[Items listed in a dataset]
Segment Open

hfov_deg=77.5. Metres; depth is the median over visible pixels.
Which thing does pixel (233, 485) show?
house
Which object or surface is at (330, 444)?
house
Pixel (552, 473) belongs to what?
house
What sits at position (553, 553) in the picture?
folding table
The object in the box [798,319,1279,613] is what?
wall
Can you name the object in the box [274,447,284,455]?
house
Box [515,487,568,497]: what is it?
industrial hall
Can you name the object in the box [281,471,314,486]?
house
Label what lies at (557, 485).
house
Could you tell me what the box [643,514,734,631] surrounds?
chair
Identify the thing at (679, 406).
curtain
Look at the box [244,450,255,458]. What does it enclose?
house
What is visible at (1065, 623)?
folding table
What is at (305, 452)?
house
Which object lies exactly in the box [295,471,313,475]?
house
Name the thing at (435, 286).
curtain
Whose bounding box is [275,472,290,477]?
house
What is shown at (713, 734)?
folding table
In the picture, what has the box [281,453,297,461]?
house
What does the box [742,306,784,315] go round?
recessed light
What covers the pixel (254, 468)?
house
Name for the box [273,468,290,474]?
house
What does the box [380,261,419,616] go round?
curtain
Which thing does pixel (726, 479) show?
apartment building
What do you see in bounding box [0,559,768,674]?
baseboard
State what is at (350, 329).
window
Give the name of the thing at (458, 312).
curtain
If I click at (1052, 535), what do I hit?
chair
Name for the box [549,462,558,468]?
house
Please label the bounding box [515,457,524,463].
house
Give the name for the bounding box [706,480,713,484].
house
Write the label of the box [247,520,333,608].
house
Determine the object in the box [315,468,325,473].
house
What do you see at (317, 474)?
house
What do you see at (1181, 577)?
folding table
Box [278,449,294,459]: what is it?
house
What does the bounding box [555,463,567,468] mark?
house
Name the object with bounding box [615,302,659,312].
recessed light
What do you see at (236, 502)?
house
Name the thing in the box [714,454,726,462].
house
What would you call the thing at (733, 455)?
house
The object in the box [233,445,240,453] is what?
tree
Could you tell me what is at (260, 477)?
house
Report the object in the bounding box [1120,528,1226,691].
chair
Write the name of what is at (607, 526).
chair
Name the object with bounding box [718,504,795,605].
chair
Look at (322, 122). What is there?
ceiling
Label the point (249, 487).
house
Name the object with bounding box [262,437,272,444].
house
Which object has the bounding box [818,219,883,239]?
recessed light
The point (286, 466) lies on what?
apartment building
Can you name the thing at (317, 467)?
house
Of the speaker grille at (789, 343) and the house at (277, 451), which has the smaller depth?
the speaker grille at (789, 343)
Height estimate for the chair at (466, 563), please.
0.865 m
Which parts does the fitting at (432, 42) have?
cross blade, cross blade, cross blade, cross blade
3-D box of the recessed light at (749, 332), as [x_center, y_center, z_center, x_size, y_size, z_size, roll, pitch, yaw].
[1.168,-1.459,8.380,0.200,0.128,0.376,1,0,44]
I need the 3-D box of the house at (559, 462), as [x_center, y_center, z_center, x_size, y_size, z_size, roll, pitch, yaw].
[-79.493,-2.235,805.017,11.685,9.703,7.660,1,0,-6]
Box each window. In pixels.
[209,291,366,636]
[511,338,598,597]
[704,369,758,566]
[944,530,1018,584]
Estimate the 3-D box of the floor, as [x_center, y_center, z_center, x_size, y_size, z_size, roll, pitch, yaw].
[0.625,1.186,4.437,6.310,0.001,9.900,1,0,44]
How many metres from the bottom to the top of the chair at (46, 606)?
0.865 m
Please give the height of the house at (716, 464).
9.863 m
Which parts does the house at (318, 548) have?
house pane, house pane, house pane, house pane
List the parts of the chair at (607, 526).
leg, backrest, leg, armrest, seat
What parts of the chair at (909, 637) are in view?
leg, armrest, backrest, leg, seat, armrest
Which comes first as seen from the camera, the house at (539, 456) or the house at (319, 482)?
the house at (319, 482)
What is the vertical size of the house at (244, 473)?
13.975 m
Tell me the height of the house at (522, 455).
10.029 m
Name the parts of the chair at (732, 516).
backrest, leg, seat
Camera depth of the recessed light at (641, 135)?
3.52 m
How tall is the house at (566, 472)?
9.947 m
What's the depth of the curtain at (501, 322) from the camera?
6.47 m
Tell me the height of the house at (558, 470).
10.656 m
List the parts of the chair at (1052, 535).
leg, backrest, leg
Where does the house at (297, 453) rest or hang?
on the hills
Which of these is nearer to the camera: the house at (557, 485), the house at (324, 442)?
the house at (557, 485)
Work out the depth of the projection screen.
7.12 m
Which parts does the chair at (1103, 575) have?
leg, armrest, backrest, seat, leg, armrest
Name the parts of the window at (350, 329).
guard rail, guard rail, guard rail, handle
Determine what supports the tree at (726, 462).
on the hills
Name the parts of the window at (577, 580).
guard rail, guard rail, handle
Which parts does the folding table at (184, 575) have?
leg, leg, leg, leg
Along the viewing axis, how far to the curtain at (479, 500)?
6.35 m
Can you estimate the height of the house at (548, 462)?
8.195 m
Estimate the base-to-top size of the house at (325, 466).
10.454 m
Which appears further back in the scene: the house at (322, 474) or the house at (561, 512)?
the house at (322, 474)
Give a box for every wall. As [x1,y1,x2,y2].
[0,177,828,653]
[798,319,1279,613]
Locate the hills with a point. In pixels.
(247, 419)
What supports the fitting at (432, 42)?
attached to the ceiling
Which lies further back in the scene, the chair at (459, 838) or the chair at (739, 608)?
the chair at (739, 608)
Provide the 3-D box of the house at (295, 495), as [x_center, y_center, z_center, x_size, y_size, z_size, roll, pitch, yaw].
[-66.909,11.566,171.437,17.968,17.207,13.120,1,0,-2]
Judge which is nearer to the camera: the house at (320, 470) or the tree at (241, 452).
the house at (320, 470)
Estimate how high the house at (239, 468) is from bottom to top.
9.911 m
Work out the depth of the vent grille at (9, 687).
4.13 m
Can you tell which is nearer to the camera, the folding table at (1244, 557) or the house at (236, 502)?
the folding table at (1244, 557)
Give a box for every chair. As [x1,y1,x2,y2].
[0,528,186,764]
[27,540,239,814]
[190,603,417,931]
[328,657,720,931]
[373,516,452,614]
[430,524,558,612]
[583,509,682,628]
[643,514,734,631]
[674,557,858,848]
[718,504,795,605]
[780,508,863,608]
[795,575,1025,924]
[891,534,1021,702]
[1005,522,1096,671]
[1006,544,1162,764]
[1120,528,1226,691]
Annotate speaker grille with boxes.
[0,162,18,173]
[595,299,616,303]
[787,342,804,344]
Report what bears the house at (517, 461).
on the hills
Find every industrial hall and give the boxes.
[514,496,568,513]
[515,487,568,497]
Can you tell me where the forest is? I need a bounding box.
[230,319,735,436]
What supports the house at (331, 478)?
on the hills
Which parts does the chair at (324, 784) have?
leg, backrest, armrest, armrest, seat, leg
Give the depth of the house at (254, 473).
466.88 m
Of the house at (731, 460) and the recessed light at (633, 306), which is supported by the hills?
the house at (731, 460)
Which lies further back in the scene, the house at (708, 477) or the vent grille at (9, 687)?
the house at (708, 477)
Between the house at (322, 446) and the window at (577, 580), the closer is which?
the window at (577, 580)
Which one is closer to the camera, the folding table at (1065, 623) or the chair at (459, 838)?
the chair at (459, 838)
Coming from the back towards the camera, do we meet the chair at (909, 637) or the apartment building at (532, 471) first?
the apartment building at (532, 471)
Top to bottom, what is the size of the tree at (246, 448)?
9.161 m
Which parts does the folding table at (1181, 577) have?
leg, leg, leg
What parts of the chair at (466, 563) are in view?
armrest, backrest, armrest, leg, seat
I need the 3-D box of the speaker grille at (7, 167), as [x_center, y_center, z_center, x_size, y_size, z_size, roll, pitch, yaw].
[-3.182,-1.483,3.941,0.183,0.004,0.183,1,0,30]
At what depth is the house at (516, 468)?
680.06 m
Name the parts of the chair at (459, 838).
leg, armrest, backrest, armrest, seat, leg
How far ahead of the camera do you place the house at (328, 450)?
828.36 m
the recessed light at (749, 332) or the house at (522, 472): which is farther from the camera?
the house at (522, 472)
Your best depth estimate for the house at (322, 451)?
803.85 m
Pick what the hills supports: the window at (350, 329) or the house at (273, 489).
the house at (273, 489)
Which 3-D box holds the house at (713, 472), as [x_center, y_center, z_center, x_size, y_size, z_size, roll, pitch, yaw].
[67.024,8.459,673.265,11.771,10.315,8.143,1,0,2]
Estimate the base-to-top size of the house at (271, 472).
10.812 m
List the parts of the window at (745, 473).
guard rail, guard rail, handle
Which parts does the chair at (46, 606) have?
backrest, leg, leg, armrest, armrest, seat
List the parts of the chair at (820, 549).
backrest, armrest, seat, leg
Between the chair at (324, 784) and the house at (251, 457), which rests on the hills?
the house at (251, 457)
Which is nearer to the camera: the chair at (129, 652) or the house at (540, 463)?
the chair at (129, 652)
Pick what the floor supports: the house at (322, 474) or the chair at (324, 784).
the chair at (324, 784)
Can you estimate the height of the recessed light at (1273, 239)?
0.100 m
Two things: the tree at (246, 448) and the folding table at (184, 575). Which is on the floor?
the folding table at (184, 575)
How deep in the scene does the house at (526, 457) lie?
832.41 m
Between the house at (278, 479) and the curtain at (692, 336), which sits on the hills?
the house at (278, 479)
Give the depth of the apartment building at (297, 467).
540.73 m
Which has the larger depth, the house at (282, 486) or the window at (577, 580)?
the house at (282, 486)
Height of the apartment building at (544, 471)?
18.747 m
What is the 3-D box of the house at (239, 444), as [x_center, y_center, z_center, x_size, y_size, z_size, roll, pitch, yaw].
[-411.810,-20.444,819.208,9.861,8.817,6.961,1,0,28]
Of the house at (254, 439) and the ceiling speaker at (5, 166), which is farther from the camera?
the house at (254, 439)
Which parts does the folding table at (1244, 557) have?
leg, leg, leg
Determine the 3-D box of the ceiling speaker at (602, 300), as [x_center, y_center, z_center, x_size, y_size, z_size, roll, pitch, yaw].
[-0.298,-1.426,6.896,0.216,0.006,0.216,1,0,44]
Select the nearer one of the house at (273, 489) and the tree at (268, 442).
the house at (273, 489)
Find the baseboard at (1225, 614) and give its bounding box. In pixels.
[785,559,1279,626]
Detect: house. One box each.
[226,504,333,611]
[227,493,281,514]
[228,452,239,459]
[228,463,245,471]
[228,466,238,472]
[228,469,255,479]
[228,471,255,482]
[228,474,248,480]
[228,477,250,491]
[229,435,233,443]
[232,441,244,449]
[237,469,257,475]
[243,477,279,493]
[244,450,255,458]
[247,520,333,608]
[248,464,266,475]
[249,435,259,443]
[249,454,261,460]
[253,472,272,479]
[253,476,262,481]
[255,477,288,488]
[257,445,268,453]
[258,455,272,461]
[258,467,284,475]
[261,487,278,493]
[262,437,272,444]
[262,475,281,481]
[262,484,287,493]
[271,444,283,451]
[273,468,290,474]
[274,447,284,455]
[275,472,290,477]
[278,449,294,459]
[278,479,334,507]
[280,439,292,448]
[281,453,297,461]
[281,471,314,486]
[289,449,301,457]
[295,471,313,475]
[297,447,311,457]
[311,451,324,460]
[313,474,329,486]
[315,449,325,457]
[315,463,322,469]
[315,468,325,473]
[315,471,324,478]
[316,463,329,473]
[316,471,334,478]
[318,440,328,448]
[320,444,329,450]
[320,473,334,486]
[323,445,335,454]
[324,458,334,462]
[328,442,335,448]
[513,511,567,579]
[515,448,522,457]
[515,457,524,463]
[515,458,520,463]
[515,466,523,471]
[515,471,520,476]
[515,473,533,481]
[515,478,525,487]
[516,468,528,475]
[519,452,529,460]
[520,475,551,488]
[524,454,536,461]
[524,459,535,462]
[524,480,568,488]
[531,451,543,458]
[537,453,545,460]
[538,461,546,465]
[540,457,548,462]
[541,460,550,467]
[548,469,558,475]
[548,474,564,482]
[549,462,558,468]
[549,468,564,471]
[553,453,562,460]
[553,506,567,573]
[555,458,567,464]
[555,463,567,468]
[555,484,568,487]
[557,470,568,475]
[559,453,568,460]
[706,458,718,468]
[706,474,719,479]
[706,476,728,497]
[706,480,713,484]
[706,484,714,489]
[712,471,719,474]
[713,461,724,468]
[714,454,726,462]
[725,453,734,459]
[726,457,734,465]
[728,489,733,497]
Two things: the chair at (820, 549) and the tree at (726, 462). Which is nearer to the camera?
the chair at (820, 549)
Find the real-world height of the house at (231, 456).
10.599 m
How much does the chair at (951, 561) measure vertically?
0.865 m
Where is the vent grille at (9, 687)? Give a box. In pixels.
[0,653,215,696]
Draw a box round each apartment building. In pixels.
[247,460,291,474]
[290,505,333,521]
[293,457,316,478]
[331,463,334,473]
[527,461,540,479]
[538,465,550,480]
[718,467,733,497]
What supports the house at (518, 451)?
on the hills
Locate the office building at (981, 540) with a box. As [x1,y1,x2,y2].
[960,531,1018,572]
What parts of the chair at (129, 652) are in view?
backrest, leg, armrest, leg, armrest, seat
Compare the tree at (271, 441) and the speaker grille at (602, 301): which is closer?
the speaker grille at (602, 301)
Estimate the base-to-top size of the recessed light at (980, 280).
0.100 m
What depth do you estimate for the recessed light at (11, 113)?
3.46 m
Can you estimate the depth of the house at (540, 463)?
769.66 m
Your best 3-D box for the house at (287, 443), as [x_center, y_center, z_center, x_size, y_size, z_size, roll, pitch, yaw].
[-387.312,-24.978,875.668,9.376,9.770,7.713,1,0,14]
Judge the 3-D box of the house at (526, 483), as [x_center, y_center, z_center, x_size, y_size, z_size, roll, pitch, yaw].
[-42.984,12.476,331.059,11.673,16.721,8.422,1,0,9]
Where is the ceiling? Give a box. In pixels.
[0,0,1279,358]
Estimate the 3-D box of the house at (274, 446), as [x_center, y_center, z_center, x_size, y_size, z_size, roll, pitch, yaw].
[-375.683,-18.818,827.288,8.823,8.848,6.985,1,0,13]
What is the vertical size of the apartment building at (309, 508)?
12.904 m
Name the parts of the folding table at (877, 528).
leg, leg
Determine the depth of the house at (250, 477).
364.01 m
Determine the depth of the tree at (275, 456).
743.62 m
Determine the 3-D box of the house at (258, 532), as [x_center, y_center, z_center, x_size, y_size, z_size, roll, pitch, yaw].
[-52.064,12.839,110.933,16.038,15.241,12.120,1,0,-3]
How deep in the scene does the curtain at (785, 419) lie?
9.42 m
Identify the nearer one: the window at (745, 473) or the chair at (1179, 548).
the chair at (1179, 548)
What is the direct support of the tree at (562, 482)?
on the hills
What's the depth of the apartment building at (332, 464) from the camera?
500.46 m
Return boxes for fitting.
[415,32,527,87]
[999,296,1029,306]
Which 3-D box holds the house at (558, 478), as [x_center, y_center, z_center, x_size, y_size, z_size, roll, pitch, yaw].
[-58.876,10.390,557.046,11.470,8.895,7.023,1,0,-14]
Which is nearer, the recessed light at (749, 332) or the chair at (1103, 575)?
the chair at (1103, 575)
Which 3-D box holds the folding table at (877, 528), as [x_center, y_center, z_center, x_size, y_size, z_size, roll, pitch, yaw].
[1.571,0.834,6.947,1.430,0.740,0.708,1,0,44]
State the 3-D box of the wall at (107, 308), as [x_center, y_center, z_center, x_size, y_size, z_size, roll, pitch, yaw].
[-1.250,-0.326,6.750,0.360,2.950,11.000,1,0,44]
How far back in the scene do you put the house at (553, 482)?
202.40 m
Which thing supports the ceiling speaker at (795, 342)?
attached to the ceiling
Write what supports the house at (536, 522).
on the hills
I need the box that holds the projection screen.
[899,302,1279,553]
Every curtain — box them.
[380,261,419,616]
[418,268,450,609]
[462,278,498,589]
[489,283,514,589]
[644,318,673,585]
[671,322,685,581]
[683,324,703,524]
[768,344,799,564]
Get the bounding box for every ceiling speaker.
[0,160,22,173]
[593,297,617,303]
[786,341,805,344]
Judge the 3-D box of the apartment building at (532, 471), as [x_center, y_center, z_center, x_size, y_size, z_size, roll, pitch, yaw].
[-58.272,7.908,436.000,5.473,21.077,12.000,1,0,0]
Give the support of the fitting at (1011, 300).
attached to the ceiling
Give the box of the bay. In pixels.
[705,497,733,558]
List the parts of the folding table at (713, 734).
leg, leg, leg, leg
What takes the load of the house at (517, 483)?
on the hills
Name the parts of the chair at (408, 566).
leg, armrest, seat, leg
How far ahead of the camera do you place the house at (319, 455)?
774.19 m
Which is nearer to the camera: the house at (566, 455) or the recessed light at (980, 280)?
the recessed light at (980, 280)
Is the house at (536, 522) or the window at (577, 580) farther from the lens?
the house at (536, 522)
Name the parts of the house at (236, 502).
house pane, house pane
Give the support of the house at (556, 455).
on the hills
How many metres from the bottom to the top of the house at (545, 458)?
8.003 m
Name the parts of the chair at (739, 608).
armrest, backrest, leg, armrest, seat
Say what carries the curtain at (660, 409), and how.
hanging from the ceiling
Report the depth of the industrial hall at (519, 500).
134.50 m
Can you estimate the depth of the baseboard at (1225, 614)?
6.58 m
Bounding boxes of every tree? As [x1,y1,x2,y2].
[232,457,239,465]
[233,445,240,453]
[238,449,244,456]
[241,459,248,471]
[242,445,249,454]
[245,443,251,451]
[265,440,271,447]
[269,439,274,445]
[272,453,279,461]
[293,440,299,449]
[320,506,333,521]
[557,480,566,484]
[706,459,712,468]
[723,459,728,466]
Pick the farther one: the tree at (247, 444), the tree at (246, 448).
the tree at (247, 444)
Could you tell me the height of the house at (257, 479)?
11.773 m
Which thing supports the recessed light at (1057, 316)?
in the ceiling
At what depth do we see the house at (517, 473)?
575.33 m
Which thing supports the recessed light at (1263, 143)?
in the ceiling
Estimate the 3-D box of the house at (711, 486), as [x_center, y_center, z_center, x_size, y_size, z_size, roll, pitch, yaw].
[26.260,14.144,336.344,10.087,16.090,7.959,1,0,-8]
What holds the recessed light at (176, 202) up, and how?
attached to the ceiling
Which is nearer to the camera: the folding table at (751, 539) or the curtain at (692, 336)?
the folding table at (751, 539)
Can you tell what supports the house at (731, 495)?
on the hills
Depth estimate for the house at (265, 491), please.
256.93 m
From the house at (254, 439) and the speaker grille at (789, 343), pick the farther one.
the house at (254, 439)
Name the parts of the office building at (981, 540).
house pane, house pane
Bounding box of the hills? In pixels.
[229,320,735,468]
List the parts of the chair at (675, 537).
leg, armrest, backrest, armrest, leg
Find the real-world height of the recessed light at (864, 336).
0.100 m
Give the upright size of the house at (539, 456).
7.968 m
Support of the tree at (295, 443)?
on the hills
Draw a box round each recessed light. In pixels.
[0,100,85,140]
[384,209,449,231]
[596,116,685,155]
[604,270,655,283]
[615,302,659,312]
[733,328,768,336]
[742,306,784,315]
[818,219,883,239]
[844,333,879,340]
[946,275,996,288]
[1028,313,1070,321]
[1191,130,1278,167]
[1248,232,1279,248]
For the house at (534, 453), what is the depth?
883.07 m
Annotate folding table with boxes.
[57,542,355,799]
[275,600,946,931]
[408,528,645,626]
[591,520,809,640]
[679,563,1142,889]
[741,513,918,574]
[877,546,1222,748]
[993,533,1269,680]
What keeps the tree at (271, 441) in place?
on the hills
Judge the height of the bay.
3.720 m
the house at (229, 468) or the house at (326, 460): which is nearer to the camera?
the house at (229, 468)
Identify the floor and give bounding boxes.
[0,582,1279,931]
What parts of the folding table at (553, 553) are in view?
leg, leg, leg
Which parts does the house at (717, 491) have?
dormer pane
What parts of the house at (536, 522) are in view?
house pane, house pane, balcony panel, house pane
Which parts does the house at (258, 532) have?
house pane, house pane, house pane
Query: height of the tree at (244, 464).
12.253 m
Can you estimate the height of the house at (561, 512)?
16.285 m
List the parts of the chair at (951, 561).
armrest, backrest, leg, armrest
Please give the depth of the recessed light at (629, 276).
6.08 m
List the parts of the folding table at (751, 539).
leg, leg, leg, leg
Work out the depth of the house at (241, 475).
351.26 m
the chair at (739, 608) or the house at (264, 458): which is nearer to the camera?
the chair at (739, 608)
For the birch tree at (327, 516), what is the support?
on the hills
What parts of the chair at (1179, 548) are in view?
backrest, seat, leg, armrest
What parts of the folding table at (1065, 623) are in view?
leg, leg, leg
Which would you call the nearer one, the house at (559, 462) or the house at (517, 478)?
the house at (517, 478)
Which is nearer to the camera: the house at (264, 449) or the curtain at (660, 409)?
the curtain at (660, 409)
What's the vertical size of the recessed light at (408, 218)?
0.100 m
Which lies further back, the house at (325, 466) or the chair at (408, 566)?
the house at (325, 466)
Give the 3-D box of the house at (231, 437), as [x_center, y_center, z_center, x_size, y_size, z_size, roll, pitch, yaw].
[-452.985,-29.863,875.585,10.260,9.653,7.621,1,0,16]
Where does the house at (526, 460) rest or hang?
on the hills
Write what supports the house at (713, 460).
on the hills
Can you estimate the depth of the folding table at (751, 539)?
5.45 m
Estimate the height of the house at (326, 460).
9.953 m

Segment Closed
Segment Open

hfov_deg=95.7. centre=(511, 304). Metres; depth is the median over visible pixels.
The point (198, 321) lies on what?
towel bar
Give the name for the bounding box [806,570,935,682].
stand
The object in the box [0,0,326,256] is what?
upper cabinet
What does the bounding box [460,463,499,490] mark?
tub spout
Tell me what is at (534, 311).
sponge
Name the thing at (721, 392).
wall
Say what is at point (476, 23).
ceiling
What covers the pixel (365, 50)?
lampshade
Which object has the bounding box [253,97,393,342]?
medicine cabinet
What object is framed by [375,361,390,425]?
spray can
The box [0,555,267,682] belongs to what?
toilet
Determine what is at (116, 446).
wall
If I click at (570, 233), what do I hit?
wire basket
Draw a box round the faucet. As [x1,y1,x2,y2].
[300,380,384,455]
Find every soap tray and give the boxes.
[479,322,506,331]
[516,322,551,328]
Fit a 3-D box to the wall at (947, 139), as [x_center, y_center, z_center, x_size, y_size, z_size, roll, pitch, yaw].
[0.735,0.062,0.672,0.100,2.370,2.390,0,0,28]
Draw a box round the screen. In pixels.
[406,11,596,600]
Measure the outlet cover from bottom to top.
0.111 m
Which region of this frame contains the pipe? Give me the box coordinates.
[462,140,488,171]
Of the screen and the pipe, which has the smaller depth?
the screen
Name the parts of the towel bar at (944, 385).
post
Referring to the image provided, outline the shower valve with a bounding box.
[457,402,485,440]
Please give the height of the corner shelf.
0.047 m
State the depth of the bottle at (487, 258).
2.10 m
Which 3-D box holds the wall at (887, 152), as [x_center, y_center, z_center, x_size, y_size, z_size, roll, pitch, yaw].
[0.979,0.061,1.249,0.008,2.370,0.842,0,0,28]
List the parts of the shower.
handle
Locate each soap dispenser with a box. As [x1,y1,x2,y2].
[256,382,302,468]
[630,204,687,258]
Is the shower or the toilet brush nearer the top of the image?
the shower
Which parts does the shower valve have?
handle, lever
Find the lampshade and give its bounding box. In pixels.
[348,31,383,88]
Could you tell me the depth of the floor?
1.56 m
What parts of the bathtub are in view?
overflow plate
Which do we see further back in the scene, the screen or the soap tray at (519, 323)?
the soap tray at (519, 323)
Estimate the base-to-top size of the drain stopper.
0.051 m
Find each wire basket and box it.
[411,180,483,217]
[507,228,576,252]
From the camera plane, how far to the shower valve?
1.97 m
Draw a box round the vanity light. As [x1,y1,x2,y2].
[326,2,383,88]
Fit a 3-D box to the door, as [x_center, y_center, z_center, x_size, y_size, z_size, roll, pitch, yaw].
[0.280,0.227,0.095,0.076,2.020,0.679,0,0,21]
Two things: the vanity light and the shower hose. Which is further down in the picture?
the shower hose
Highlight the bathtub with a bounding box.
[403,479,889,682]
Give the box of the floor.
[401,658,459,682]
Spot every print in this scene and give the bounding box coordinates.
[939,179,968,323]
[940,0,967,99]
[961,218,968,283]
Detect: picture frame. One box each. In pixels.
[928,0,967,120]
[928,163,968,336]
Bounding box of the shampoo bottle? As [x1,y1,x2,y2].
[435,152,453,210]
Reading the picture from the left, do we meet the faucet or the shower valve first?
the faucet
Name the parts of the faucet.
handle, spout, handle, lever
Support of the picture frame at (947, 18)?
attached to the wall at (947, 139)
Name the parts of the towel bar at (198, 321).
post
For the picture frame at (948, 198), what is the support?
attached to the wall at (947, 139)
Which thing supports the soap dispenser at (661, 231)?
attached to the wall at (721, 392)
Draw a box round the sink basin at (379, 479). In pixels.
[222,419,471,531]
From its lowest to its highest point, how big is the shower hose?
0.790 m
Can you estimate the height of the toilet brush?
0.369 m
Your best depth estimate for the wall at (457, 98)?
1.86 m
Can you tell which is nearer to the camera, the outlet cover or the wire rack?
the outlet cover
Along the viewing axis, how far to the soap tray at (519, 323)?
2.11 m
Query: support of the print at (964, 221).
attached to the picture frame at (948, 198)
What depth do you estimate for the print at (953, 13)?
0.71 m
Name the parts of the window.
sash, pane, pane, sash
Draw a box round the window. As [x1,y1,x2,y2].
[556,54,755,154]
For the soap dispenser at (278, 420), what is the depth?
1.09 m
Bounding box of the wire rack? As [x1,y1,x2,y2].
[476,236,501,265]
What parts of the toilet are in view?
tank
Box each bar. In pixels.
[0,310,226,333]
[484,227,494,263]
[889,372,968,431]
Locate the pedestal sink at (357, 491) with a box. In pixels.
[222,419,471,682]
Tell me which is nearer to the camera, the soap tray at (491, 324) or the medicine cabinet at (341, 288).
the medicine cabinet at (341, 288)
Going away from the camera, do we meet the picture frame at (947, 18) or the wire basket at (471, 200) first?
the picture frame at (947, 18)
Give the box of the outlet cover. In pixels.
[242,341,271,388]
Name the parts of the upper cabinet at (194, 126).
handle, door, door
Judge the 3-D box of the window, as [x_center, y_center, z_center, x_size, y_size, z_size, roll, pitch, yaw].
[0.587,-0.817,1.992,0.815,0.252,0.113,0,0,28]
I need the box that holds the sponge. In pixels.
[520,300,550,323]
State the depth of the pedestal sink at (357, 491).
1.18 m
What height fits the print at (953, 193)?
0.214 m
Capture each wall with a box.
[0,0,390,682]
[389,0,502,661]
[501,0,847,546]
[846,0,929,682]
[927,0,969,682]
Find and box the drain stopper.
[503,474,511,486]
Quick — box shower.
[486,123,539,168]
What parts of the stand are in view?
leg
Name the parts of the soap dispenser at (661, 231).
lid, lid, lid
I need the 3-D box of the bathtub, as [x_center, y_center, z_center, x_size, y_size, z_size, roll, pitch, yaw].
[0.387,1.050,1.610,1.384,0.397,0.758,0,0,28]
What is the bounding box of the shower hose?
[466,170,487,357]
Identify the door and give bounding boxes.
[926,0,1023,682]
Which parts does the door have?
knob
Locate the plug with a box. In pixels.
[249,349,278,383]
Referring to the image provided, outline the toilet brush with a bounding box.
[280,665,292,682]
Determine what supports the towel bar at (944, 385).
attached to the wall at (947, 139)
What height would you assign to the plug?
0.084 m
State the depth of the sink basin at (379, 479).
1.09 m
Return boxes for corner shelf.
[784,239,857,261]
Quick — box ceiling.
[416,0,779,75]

Segment Closed

* **Instructions for the task**
Lines in the entries above that hold "median" should be counted; give only that count.

* **Response**
2